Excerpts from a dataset
§

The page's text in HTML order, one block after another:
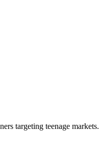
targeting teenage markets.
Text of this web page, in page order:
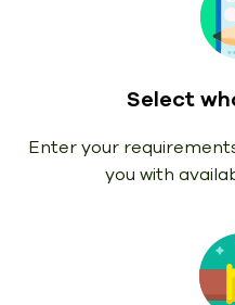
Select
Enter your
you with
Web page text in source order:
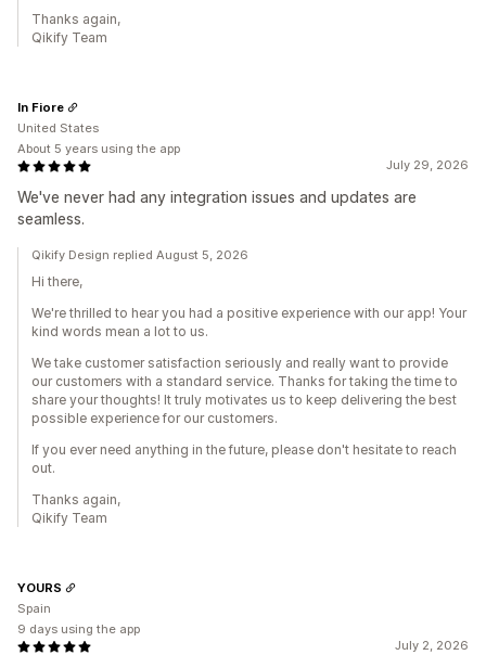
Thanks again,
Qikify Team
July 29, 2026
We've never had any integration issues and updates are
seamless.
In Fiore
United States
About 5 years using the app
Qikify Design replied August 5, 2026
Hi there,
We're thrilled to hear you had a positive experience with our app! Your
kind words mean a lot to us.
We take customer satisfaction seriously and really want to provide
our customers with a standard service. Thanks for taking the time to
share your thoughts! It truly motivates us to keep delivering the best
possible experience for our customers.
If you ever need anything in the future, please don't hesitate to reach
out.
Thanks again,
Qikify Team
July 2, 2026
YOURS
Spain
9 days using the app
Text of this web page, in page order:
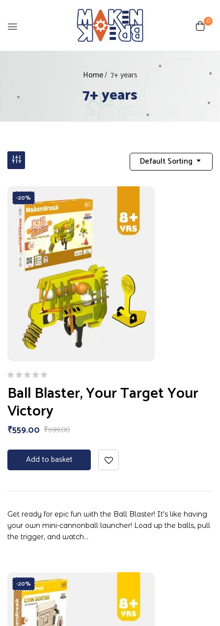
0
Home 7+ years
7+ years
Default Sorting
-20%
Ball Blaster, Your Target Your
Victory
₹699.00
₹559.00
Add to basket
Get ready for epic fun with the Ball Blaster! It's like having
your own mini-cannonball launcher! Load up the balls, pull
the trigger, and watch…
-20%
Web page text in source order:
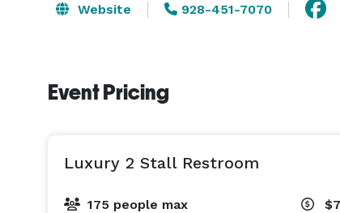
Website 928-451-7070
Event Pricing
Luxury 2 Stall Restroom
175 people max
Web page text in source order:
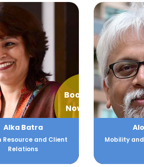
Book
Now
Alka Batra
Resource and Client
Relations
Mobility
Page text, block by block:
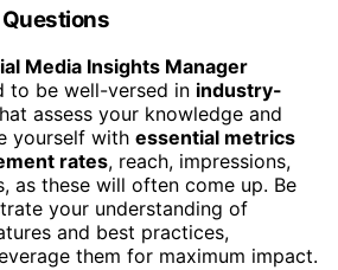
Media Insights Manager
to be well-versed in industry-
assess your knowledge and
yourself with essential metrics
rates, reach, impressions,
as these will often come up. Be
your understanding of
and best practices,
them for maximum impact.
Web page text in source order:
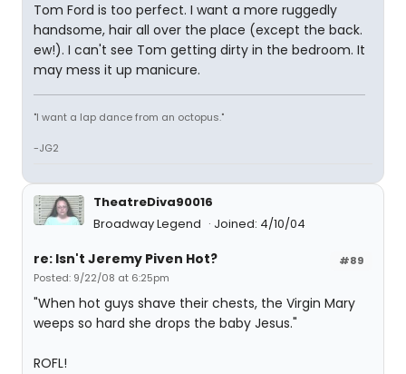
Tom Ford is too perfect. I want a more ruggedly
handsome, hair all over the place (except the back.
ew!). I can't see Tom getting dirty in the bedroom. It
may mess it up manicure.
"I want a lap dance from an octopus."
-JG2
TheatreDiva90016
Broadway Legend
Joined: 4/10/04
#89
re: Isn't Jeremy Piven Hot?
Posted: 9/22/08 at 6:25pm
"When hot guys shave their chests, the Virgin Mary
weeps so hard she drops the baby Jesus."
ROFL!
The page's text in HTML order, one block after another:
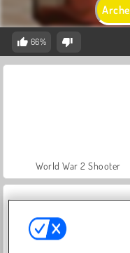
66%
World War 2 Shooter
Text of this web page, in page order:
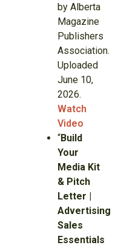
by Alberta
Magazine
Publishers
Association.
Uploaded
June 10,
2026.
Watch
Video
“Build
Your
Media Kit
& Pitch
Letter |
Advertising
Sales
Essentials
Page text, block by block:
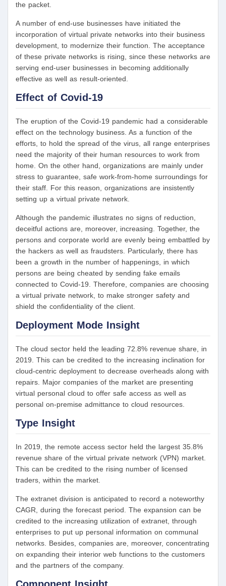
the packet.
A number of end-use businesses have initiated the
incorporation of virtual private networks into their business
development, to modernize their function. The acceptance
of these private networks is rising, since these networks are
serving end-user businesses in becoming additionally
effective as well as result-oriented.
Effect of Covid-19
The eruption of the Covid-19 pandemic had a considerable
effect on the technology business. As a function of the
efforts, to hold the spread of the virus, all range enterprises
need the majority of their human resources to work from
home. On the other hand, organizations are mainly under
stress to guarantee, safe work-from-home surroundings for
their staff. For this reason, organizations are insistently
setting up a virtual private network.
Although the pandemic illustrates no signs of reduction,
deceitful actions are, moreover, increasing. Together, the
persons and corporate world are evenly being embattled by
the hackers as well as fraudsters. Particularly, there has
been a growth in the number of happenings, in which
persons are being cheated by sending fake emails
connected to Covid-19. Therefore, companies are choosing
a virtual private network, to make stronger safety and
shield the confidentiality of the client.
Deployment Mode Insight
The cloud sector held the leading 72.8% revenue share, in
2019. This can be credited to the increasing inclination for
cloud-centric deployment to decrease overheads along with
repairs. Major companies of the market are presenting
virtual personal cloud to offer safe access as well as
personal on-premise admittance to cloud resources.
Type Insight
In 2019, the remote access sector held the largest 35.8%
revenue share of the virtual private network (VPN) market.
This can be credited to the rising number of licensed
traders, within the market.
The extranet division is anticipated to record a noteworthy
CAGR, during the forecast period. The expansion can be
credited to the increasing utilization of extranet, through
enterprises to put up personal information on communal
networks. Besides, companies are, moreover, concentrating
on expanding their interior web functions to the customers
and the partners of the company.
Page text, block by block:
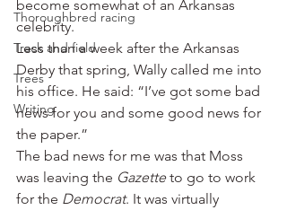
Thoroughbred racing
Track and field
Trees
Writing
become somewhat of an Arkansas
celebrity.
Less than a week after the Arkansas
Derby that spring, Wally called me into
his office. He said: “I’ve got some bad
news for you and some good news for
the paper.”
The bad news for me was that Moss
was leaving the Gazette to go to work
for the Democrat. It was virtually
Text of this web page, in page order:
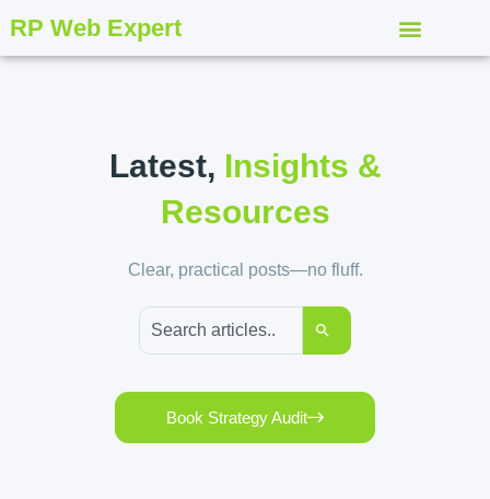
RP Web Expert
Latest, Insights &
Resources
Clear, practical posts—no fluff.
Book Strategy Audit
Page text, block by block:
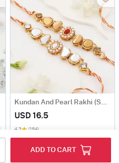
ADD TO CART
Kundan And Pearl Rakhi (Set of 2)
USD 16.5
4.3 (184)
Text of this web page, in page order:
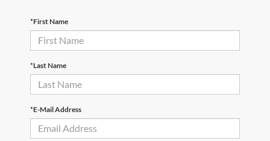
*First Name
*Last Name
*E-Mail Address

§

- _TASK ITEM_
Print verbatim every line above, apart from the pictures.

- _EXERCISE RESULT_
The page's text in HTML order, one block after another:
targeting teenage markets.
Text of this web page, in page order:
Select
Enter your
you with
Web page text in source order:
Thanks again,
Qikify Team
July 29, 2026
We've never had any integration issues and updates are
seamless.
In Fiore
United States
About 5 years using the app
Qikify Design replied August 5, 2026
Hi there,
We're thrilled to hear you had a positive experience with our app! Your
kind words mean a lot to us.
We take customer satisfaction seriously and really want to provide
our customers with a standard service. Thanks for taking the time to
share your thoughts! It truly motivates us to keep delivering the best
possible experience for our customers.
If you ever need anything in the future, please don't hesitate to reach
out.
Thanks again,
Qikify Team
July 2, 2026
YOURS
Spain
9 days using the app
Text of this web page, in page order:
0
Home 7+ years
7+ years
Default Sorting
-20%
Ball Blaster, Your Target Your
Victory
₹699.00
₹559.00
Add to basket
Get ready for epic fun with the Ball Blaster! It's like having
your own mini-cannonball launcher! Load up the balls, pull
the trigger, and watch…
-20%
Web page text in source order:
Website 928-451-7070
Event Pricing
Luxury 2 Stall Restroom
175 people max
Web page text in source order:
Book
Now
Alka Batra
Resource and Client
Relations
Mobility
Page text, block by block:
Media Insights Manager
to be well-versed in industry-
assess your knowledge and
yourself with essential metrics
rates, reach, impressions,
as these will often come up. Be
your understanding of
and best practices,
them for maximum impact.
Web page text in source order:
Tom Ford is too perfect. I want a more ruggedly
handsome, hair all over the place (except the back.
ew!). I can't see Tom getting dirty in the bedroom. It
may mess it up manicure.
"I want a lap dance from an octopus."
-JG2
TheatreDiva90016
Broadway Legend
Joined: 4/10/04
#89
re: Isn't Jeremy Piven Hot?
Posted: 9/22/08 at 6:25pm
"When hot guys shave their chests, the Virgin Mary
weeps so hard she drops the baby Jesus."
ROFL!
The page's text in HTML order, one block after another:
66%
World War 2 Shooter
Text of this web page, in page order:
by Alberta
Magazine
Publishers
Association.
Uploaded
June 10,
2026.
Watch
Video
“Build
Your
Media Kit
& Pitch
Letter |
Advertising
Sales
Essentials
Page text, block by block:
the packet.
A number of end-use businesses have initiated the
incorporation of virtual private networks into their business
development, to modernize their function. The acceptance
of these private networks is rising, since these networks are
serving end-user businesses in becoming additionally
effective as well as result-oriented.
Effect of Covid-19
The eruption of the Covid-19 pandemic had a considerable
effect on the technology business. As a function of the
efforts, to hold the spread of the virus, all range enterprises
need the majority of their human resources to work from
home. On the other hand, organizations are mainly under
stress to guarantee, safe work-from-home surroundings for
their staff. For this reason, organizations are insistently
setting up a virtual private network.
Although the pandemic illustrates no signs of reduction,
deceitful actions are, moreover, increasing. Together, the
persons and corporate world are evenly being embattled by
the hackers as well as fraudsters. Particularly, there has
been a growth in the number of happenings, in which
persons are being cheated by sending fake emails
connected to Covid-19. Therefore, companies are choosing
a virtual private network, to make stronger safety and
shield the confidentiality of the client.
Deployment Mode Insight
The cloud sector held the leading 72.8% revenue share, in
2019. This can be credited to the increasing inclination for
cloud-centric deployment to decrease overheads along with
repairs. Major companies of the market are presenting
virtual personal cloud to offer safe access as well as
personal on-premise admittance to cloud resources.
Type Insight
In 2019, the remote access sector held the largest 35.8%
revenue share of the virtual private network (VPN) market.
This can be credited to the rising number of licensed
traders, within the market.
The extranet division is anticipated to record a noteworthy
CAGR, during the forecast period. The expansion can be
credited to the increasing utilization of extranet, through
enterprises to put up personal information on communal
networks. Besides, companies are, moreover, concentrating
on expanding their interior web functions to the customers
and the partners of the company.
Page text, block by block:
Thoroughbred racing
Track and field
Trees
Writing
become somewhat of an Arkansas
celebrity.
Less than a week after the Arkansas
Derby that spring, Wally called me into
his office. He said: “I’ve got some bad
news for you and some good news for
the paper.”
The bad news for me was that Moss
was leaving the Gazette to go to work
for the Democrat. It was virtually
Text of this web page, in page order:
RP Web Expert
Latest, Insights &
Resources
Clear, practical posts—no fluff.
Book Strategy Audit
Page text, block by block:
ADD TO CART
Kundan And Pearl Rakhi (Set of 2)
USD 16.5
4.3 (184)
Text of this web page, in page order:
*First Name
*Last Name
*E-Mail Address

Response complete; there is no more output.